Una filosofia che pensi il nascere e il perire al di là della loro opposizione non può essere una filosofia che, come la filosofia di Parmenide, contrappone frontalmente essere e non essere. Deve essere invece una filosofia del divenire che sappia cogliere nel cuore della vita la potenza che tiene insieme essere e non essere, nascita e morte. «0ceano che è vita, potenza vitale, scrive Regazzoni, è al contempo morte, potenza mortale, che divora e inghiotte». Per la filosofia dell’essere la morte semplicemente non esiste, per la filosofia del non essere la morte è il senso della vita. Invece per la filosofia del divenire oceanico nascita e morte sono intrecciate e si appartengono l’una all’altra: la vita trova nella morte il suo compimento, lasciandosi trasformare continuamente dalla sua legge crudele, la morte a sua volta fa spazio alla vita e la illumina di una luce chiaroscurale che le restituisce tutto il suo valore e il suo fascino. «Mentre vivifica la vita finita, Oceano minaccia la dissoluzione e la morte».
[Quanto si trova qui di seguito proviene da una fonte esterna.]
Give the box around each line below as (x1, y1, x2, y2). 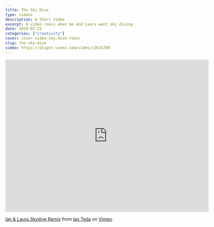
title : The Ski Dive (5, 7, 49, 13)
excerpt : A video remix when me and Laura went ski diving (5, 21, 133, 27)
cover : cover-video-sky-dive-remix (5, 36, 81, 41)
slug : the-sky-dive (5, 41, 47, 46)
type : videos (5, 12, 33, 17)
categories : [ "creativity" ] (5, 31, 65, 36)
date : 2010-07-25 (5, 26, 42, 31)
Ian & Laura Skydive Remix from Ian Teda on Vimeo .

Come si pone a questo punto il filosofo del divenire nei confronti della natura oceanica? Qual è la sua postura caratteristica e più propria? Non certo quella dell’esteta che, standosene al sicuro sulla terraferma, osserva i pericoli corsi dai naviganti e gode della propria incolumità. Ma neppure quella del mistico che, volendo identificarsi con l’uno-tutto, non teme il naufragio, anzi, lo cerca. Semmai quella di chi si abbandona al moto ondoso e lo cavalca, non per sfidarlo, ma per assecondarlo. Insomma, è la postura del surfista. Esattamente la postura che secondo Regazzoni è già suggerita dal verbo ocheo, con cui Talete indica lo stare della terra sull’acqua come una tavola di legno, e la cui traduzione esatta sarebbe proprio «surfare».